No flappers, only a few bruises

The Finals

Although the sun was shining brightly, a dry wind from the north made me freeze. I had no more time to go and get my coat out of the car because the finals had started and I didn’t want to miss a single second of it, so my brother Alan gave me his jacket. The final routes for the men and the women were very nice, but since I had already tried out the women’s route, I knew it became very hard at the end. Although Anak was sick and had a little bit of trouble warming up due to the cold, she still did a very good job. Mina and Jain were the better ones in this round, both sending the route. Anak fell at that very hard last part and came out 3rd. We’re all so very proud of her.

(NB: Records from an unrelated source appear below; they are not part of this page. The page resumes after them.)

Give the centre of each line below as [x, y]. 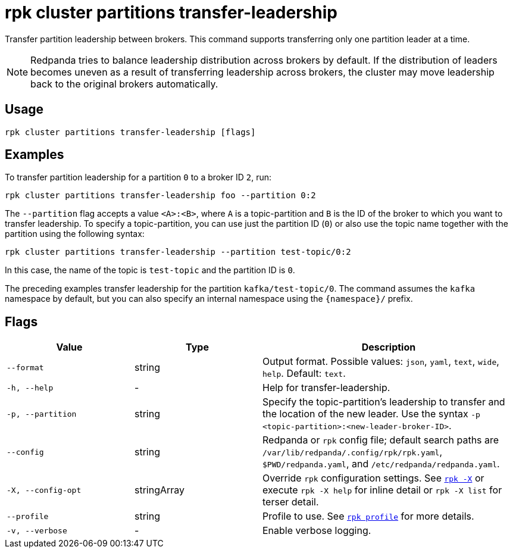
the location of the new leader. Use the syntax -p [371, 414]
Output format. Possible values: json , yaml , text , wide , [381, 362]
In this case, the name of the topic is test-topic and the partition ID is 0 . [150, 270]
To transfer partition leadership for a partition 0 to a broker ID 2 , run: [138, 177]
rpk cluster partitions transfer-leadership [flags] [130, 132]
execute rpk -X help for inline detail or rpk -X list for [382, 490]
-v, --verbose [37, 530]
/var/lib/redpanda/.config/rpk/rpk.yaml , [353, 452]
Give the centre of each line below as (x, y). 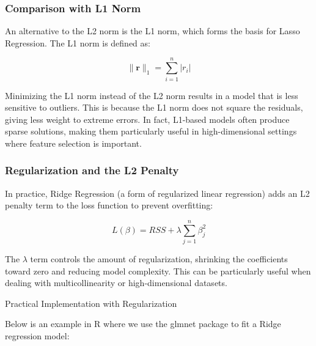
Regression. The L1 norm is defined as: (78, 42)
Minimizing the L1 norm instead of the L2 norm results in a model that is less (152, 95)
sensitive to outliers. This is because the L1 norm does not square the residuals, (154, 107)
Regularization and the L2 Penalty (92, 170)
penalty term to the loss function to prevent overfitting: (109, 205)
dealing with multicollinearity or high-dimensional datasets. (116, 283)
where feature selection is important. (73, 143)
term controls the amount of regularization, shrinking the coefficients (159, 259)
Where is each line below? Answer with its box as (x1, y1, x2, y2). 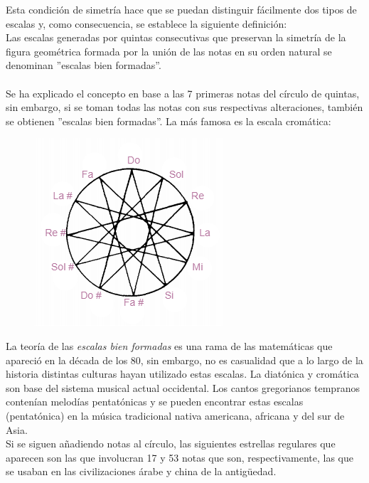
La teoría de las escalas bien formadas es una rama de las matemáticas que (6, 338, 333, 353)
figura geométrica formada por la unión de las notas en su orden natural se (6, 43, 332, 58)
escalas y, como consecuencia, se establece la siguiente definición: (6, 16, 287, 31)
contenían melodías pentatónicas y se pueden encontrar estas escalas (6, 394, 304, 409)
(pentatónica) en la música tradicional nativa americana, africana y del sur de (6, 408, 345, 423)
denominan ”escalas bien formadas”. (6, 58, 161, 73)
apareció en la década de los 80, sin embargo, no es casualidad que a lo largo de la (6, 352, 363, 367)
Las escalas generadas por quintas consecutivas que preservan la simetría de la (6, 30, 346, 45)
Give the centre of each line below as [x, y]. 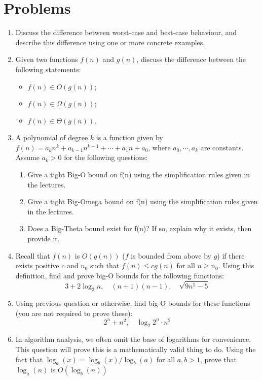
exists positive [37, 265]
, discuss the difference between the [191, 59]
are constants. [222, 147]
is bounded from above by [171, 255]
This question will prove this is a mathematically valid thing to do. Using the [136, 349]
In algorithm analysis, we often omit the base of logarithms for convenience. [133, 339]
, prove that [219, 359]
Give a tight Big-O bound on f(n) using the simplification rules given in [139, 175]
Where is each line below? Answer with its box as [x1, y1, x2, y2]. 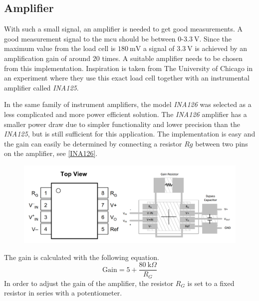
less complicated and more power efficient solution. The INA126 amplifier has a [4, 108, 247, 119]
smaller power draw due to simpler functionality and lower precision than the [4, 118, 240, 129]
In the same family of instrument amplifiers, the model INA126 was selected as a [4, 99, 252, 109]
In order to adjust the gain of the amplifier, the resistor [4, 277, 174, 288]
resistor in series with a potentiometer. [4, 287, 122, 298]
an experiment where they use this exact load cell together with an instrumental [4, 72, 250, 83]
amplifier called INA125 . [4, 82, 79, 92]
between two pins [195, 138, 248, 148]
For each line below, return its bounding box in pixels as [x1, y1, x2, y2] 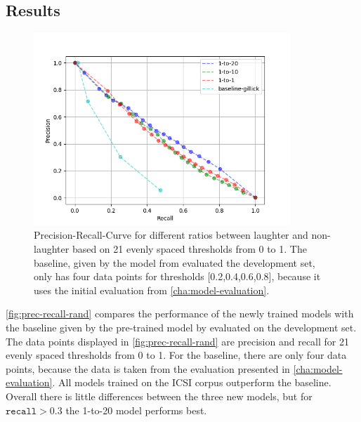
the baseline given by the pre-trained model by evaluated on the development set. [6, 319, 357, 334]
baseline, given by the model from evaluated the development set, [34, 255, 315, 270]
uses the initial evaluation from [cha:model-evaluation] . [34, 282, 270, 297]
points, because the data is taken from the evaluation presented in [6, 361, 290, 376]
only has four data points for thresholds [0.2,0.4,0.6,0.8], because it [34, 269, 321, 284]
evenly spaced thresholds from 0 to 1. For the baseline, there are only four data [6, 348, 347, 362]
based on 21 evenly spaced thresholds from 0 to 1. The [72, 241, 307, 256]
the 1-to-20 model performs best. [65, 402, 207, 417]
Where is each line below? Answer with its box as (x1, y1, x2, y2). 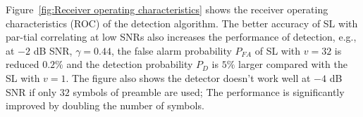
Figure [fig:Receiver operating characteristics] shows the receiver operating (6, 2, 328, 16)
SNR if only (6, 84, 57, 99)
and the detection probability (66, 57, 193, 71)
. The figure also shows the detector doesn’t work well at (66, 70, 311, 85)
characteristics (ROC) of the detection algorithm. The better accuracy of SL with (6, 15, 358, 30)
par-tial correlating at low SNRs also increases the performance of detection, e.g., (6, 29, 357, 44)
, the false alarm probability (111, 43, 232, 57)
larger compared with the (238, 57, 347, 71)
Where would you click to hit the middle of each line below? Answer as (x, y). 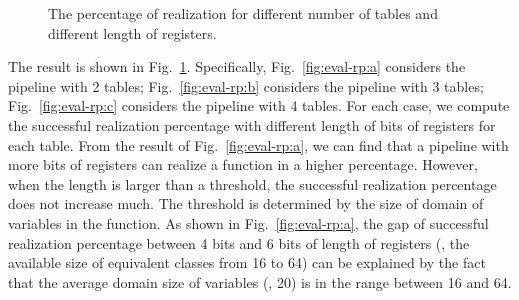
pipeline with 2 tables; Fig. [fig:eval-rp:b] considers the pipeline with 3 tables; (246, 85)
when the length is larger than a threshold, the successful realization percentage (252, 183)
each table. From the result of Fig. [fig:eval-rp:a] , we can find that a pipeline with (258, 144)
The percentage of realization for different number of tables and (243, 13)
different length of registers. (132, 32)
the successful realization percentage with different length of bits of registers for (252, 124)
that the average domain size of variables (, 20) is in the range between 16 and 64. (260, 281)
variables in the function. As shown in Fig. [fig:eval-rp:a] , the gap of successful (248, 222)
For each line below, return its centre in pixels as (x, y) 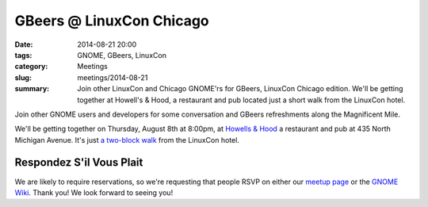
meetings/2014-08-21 (113, 77)
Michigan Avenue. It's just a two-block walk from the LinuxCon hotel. (127, 140)
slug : (23, 77)
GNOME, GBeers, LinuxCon (122, 55)
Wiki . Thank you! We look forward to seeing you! (94, 192)
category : (31, 67)
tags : (23, 55)
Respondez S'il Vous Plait (79, 163)
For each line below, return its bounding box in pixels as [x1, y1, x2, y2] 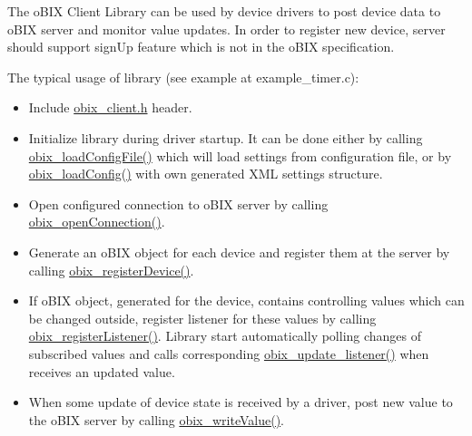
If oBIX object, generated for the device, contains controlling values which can [28, 291, 465, 310]
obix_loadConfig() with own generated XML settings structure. [28, 164, 383, 183]
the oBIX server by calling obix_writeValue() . [28, 410, 284, 429]
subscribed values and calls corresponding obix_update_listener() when [28, 344, 429, 363]
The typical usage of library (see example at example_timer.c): [7, 67, 359, 86]
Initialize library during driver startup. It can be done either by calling [28, 128, 423, 147]
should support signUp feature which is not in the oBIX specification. [7, 37, 395, 56]
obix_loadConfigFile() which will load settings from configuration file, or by [28, 146, 452, 165]
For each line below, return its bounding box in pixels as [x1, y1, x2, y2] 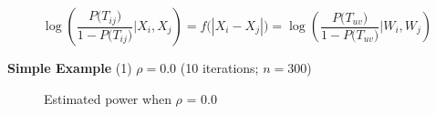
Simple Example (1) [7, 58, 132, 77]
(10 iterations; [180, 58, 259, 77]
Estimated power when [44, 88, 171, 108]
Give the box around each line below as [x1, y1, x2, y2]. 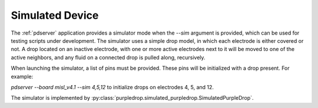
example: [11, 73, 34, 80]
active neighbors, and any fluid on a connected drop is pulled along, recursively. [11, 53, 206, 61]
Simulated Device [11, 9, 99, 22]
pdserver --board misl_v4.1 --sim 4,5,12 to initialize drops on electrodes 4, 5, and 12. [11, 83, 214, 90]
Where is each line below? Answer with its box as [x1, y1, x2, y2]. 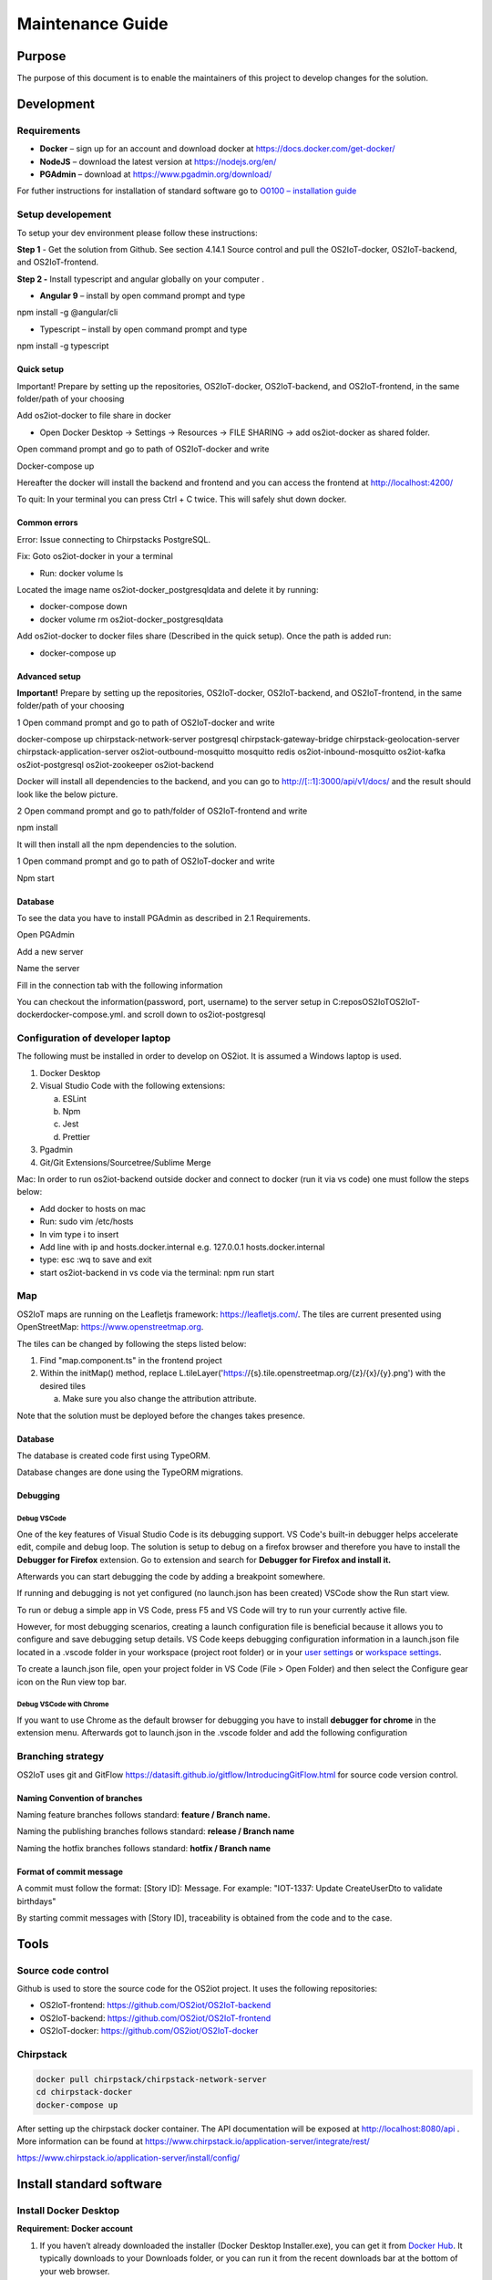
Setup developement [16, 208, 112, 221]
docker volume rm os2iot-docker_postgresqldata [39, 614, 223, 625]
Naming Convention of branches [16, 1792, 143, 1803]
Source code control [16, 1964, 109, 1976]
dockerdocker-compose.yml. [16, 1009, 126, 1021]
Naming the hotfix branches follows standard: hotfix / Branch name [16, 1842, 272, 1853]
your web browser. [39, 2265, 110, 2276]
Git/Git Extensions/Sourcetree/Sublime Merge [39, 1156, 211, 1167]
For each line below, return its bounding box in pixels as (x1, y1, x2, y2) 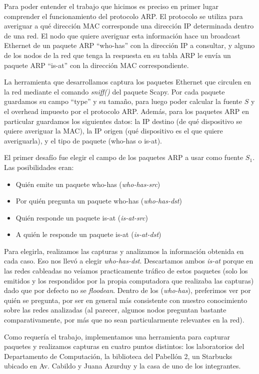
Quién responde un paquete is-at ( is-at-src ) (15, 212, 148, 222)
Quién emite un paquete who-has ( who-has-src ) (15, 178, 160, 189)
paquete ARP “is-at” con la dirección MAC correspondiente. (4, 59, 189, 70)
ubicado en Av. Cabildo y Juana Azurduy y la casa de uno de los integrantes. (4, 360, 241, 371)
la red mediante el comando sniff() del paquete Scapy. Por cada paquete (4, 86, 225, 96)
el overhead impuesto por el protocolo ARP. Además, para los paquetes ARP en (4, 105, 249, 116)
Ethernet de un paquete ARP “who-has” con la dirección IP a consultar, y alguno (4, 40, 255, 50)
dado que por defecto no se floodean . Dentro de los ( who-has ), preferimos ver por (4, 285, 251, 295)
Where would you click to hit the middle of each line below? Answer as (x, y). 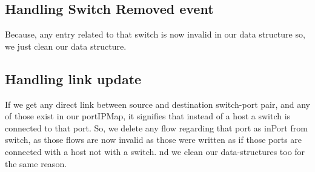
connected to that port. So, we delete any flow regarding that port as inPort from (156, 127)
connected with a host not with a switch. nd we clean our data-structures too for (155, 151)
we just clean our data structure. (66, 46)
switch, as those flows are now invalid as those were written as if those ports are (154, 140)
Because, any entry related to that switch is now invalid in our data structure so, (155, 34)
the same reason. (36, 163)
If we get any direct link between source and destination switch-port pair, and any (157, 104)
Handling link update (73, 78)
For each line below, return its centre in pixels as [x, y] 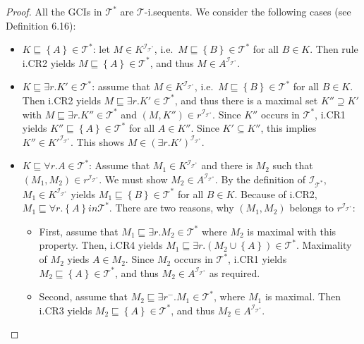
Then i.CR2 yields [61, 100]
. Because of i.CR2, [276, 193]
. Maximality [324, 245]
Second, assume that [83, 296]
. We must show [133, 179]
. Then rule [334, 49]
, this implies [289, 128]
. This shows [97, 141]
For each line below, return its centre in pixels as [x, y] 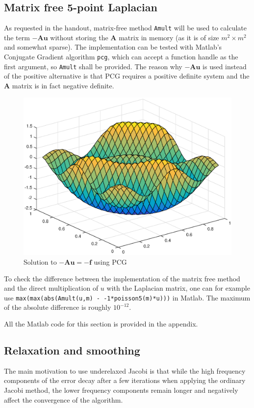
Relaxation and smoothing [72, 350]
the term [17, 37]
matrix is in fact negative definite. [63, 85]
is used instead [225, 66]
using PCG [110, 262]
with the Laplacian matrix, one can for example [178, 288]
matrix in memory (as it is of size [169, 37]
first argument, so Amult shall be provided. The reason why [93, 66]
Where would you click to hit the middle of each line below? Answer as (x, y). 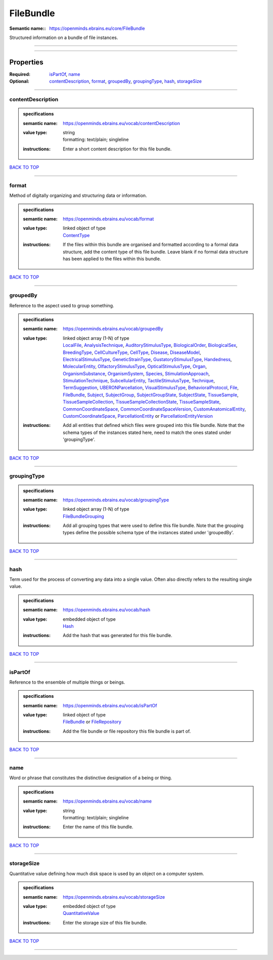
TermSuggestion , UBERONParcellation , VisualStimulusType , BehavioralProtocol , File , (151, 388)
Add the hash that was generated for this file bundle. (118, 635)
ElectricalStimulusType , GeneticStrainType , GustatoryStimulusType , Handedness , (147, 359)
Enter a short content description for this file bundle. (117, 149)
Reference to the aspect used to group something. (62, 305)
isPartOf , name (65, 74)
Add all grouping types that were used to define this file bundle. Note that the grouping (153, 526)
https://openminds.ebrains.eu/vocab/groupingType (116, 500)
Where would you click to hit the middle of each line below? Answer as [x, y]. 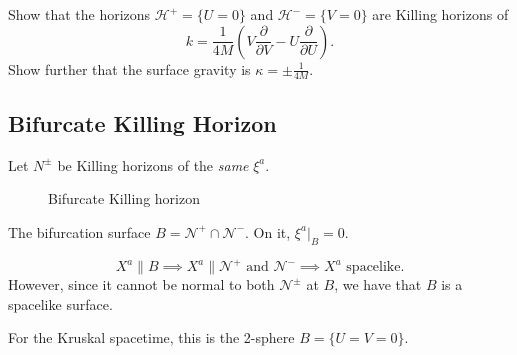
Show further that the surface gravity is [129, 68]
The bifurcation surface [79, 231]
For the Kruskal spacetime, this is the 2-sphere [151, 337]
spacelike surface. [60, 303]
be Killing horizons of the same [153, 164]
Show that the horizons [79, 14]
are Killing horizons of [440, 14]
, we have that [378, 284]
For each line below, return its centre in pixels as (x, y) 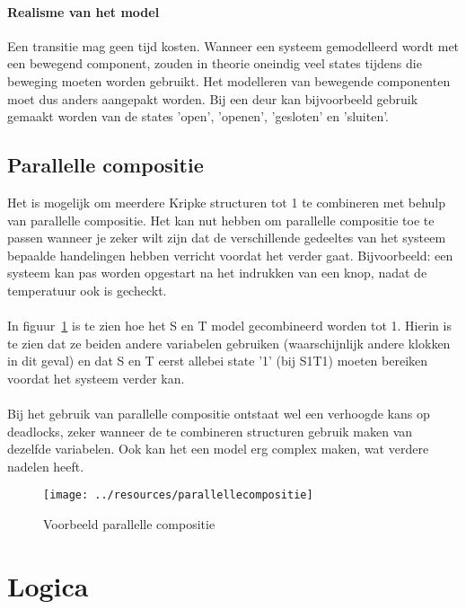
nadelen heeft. (46, 466)
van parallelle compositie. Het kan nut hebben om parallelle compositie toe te (221, 220)
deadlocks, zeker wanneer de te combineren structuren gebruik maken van (210, 431)
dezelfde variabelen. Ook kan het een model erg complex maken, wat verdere (218, 449)
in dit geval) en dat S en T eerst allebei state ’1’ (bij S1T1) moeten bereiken (218, 361)
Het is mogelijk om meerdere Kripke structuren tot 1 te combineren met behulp (227, 202)
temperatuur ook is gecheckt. (87, 290)
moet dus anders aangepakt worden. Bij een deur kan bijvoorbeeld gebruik (213, 98)
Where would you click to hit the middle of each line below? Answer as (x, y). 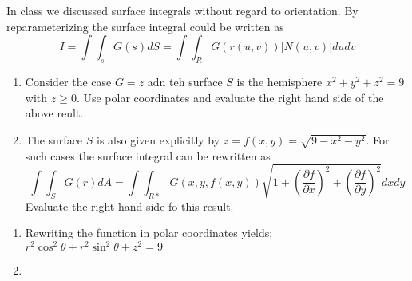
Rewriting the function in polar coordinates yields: (149, 233)
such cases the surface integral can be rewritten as (148, 155)
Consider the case (68, 81)
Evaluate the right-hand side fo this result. (129, 206)
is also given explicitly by (158, 139)
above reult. (54, 113)
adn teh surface (185, 81)
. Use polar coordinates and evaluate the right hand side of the (230, 97)
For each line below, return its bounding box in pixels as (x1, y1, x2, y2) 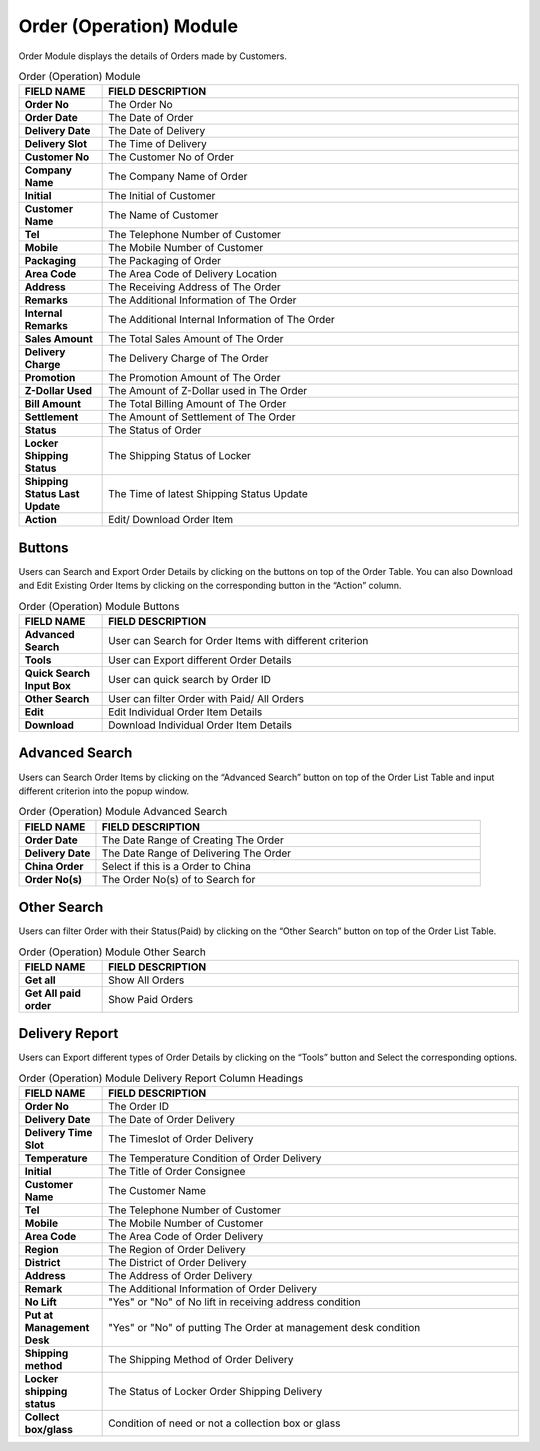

Jérôme Vervier: “This is the kind of picture that gives me the reason why I’m taking pictures. Proficiat voor uw weekend (Anak voor haar resultaat en Celine voor het werk en de dyno challenge.) Uw mentaliteit en gedrag zijn exemplarisch :-). Ik hoop op een dag  foto’s van u te kunnen nemen op de rotsen. Voor mij is dit dé foto van mijn fotoweekend, ook al is het geen ‘actiefoto’ op de muur.Website

After one week of coverage in all kinds of press media except for the Belgian press such as belclimb (only climb2climb mentioned it), the short jury video was viewed in less than 2 weeks more than 120.000 times. (KBF 14.000 views, I Love Climbing 134.000 views, Youtube 12.000, blog Celine 6.000 hits, etc.) Gazet Van Antwerpen picked the Youtube feed up on  October 6. Thanks to alle friends and media who shared this feat.

Some great reactions on I Love Climbing:

Chris Young Kale you think this is some sorta frog human hybrid?

Chris Fitton We need to build this and I want that mutha fuckin record!!!

Dharma Mawan wow ,,,,, she is the real ”spider man”.

Aaron Rader Great feet – Tony Goodridge how can you tell in those shoes?

Martin Martgou I wish I was that tall.